The Warhol Museum account seems to be entirely curated by their youth creative team and comes at the artist and work from a number of perspectives like how David Bowie and Ozzy Osborne viewed Andy Warhol and the canvas which Warhol had his friends urinate on.

Likewise, the Carnegie Museum of Natural History has field researchers talk about collecting ants by sucking them into a tube and the hazards of having them in your mouth if you aren’t careful. (Also, making bad jokes)

And of course, the Children’s Museum in Indianapolis collection lends itself to all sorts of opportunities by itself, but the Tiktok account lets folks know the organization isn’t just for kids.

So check out Seema’s post for more thoughts on how to do Tiktoks well and Ceci’s post to add accounts you know of to a Google doc so others can see what people are doing well.

“We Have A Culture of Paying Artists”

Always happy to draw attention to the good work of arts organizations, I was pleased to get a comment on yesterday’s post about creating contests and engagement events which expect artists to work on spec.

In her comment, Eva Buttacavoli, Executive Director of The Contemporary Dayton in Ohio writes about her organization’s efforts to create the expectation that artists should be paid for their work.

In EVERYTHING we do, we have and will continue to, pay artists for their work.
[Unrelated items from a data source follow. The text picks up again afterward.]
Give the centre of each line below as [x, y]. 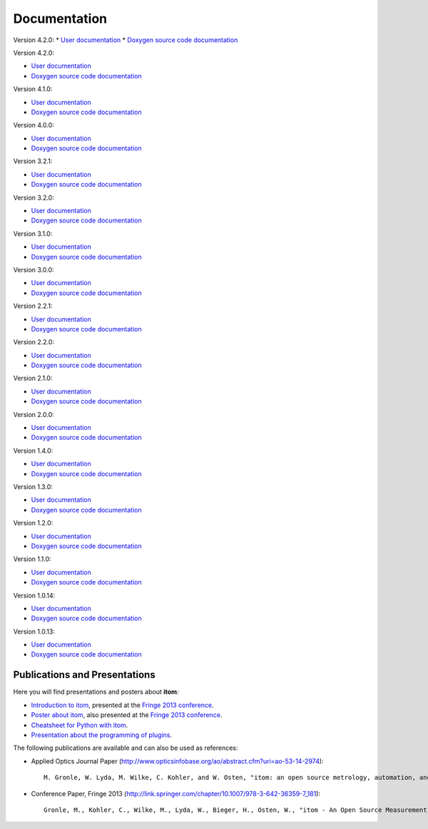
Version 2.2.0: [34, 342]
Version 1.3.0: [33, 487]
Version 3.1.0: [33, 233]
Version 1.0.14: [34, 595]
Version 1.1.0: [32, 559]
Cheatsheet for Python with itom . [80, 725]
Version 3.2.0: [34, 197]
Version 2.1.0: [33, 379]
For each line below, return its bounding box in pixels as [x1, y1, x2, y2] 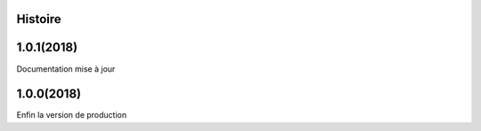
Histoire [16, 12, 61, 27]
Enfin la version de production [16, 110, 127, 120]
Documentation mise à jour [16, 63, 116, 74]
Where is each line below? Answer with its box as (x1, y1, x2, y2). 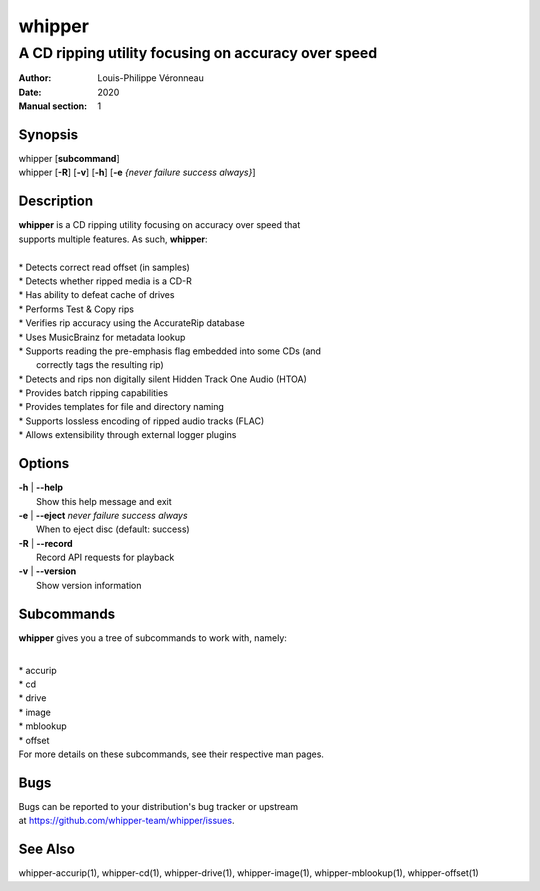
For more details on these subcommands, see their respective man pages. (18, 748, 325, 760)
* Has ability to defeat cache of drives (18, 289, 175, 301)
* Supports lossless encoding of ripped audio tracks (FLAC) (18, 415, 265, 427)
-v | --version (18, 565, 77, 577)
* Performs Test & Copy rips (18, 303, 135, 315)
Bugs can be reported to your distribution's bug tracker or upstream (18, 800, 299, 812)
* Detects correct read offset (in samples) (18, 261, 190, 273)
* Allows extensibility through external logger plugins (18, 429, 237, 441)
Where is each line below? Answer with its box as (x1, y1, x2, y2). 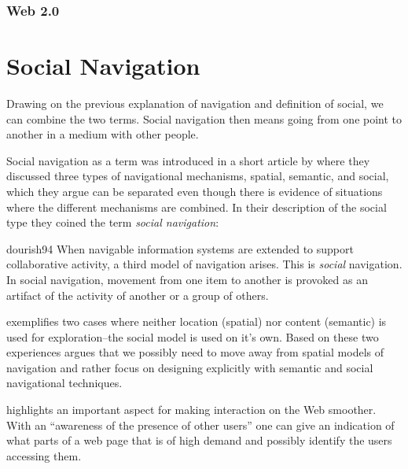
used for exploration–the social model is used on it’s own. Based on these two (6, 328, 379, 345)
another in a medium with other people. (6, 126, 199, 142)
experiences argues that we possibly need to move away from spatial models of (6, 344, 384, 360)
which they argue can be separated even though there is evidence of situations (6, 183, 383, 199)
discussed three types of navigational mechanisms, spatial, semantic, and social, (6, 168, 389, 184)
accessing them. (6, 447, 82, 463)
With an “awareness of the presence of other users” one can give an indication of (6, 416, 395, 433)
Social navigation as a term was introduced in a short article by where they (6, 152, 370, 168)
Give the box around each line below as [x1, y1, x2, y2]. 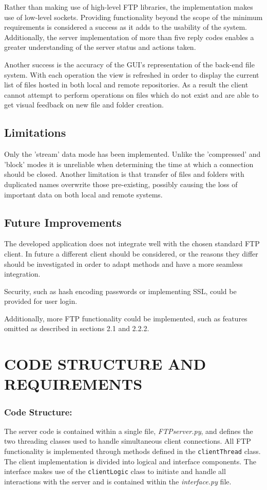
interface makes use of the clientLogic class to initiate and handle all [4, 466, 226, 477]
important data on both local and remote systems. [4, 189, 163, 199]
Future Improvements [4, 214, 122, 230]
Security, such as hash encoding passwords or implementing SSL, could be [4, 285, 237, 296]
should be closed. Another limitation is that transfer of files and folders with [4, 169, 244, 179]
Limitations [4, 124, 66, 140]
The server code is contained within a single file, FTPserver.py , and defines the [4, 425, 253, 436]
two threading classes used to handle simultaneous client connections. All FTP [4, 435, 251, 446]
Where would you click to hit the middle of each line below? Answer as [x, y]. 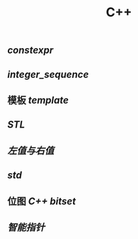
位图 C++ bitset [42, 201]
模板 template [38, 100]
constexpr [30, 50]
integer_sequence [48, 74]
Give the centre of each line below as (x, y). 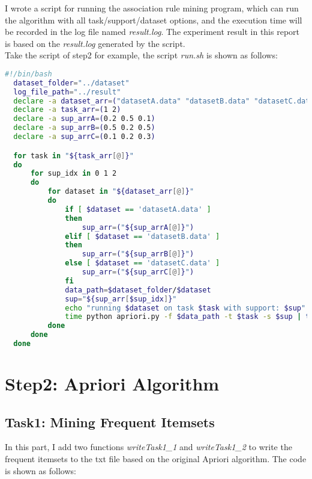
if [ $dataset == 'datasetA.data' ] (138, 209)
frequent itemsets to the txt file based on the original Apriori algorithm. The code (156, 459)
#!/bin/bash (28, 74)
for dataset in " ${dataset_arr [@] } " (121, 192)
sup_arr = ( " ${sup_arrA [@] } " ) (138, 227)
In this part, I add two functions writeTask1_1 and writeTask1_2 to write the (148, 447)
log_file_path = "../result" (67, 92)
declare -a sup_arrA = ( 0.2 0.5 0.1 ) (84, 119)
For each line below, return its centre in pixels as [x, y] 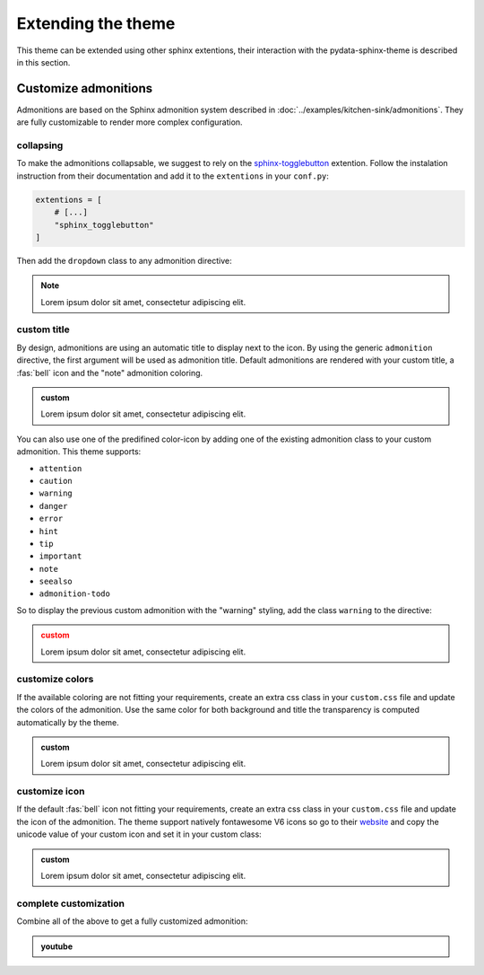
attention [60, 468]
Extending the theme [96, 23]
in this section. [43, 62]
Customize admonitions [85, 88]
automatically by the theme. [68, 722]
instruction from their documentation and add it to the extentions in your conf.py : [173, 176]
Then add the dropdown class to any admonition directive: [124, 260]
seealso [56, 582]
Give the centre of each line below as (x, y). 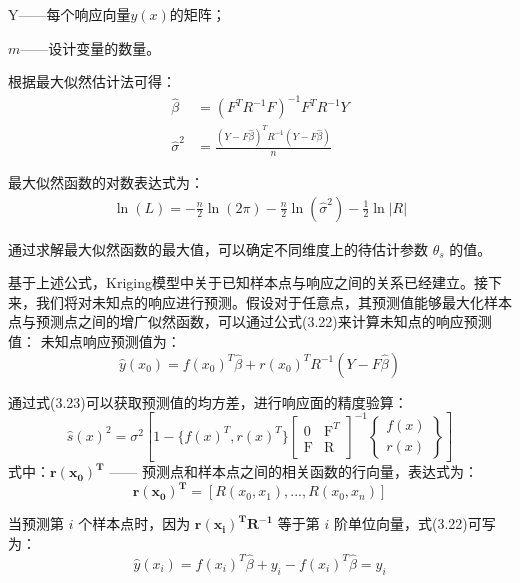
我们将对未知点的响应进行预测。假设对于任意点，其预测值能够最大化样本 (273, 301)
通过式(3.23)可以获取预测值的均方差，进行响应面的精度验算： (208, 401)
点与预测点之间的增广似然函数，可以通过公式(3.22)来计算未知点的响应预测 (250, 321)
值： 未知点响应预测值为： (94, 341)
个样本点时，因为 (134, 523)
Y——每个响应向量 (69, 14)
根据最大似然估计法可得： (92, 81)
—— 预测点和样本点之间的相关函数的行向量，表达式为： (293, 471)
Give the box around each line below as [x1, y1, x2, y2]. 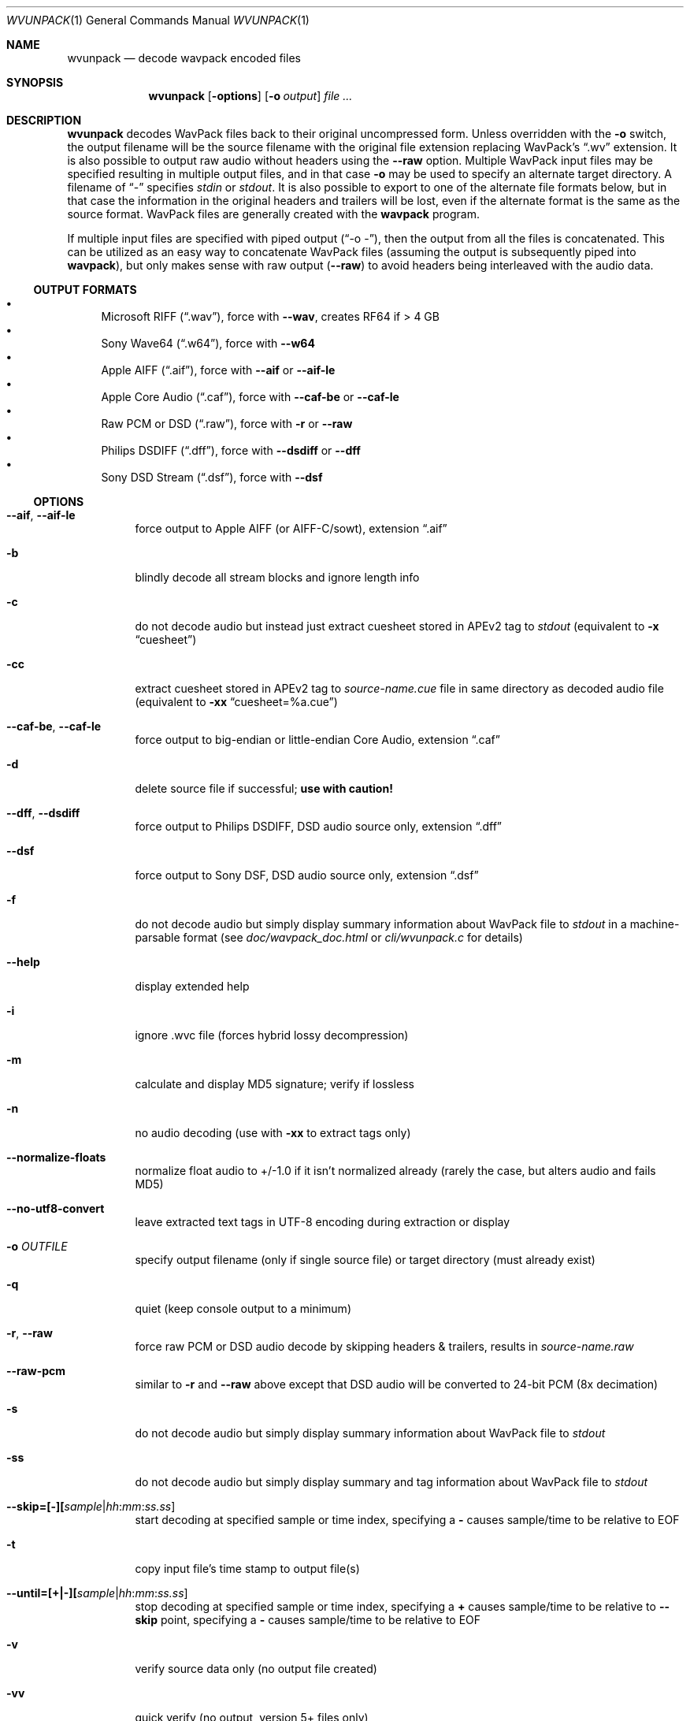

We actually also pay for all RFP finalists’ specs – and, as the city’s art center, we use requests for art (for festivals, lobbies, walls in blighted areas), to teach community leaders (and the folks who ultimately write the checks) that we have a culture of and expectation to pay artists – and we actually will not help promote or support any project that does not. Our artists have learned to champion themselves and their work – and have passed that expectation along to most projects for which they are invited.

She includes a link to a recent effort where artists designs were used on vinyl wraps placed on electric boxes around downtown which seems like a fun idea for other communities to pick up on –

Design Ain’t Free

Last week Hyperallergic ran a piece asking why the New York Department of Sanitation (DSNY) with a budget of $1.9 billion was asking artists to submit proposals to decorate their trucks for free.

While the artists will supposedly retain all rights to their work,

…artists will receive no compensation, and that they will grant both DSNY and partner organization the Sanitation Foundation the “royalty-free, non-exclusive right to use and/or reproduce the designs for non-commercial and/or educational purposes.”

Artists will have three, seven hour work days to execute their design on a truck at the end of September.

NYC based artists, who face the city’s high cost of living are concerned about the lack of compensation in return for helping DSNY realize their goals.

A few weeks earlier I saw a similar conversation occur in response to a call by an arts advocacy group for submissions of images to be used in a national ad campaign. The winning designer would be compensated for their work. The issue was that artists were being asked to design for a major project on spec without any compensation.

If a designer is doing a logo for a local company, there is a significant amount of work they invest in research, multiple design iterations, etc,. If they are working on spec, that is a lot of time and energy invested that could be spent on other projects with guaranteed payment. For something that would be used nationally in a promotional/awareness campaign, they would likely invest that multiples more effort into research and design with the goal of making it as perfect as possible.

This is something to keep in mind when running poster contents or similar projects in relation to your arts organization. The goal of raising awareness and engagement with your organization is often a worthy one, but evaluate whether it is being done with full consideration of the time and effort that will be required to complete the task to the apparent standard. It is probably best to consult with someone who does similar work before soliciting submissions because what you imagine is a 20 minute effort may actually require two days at minimum.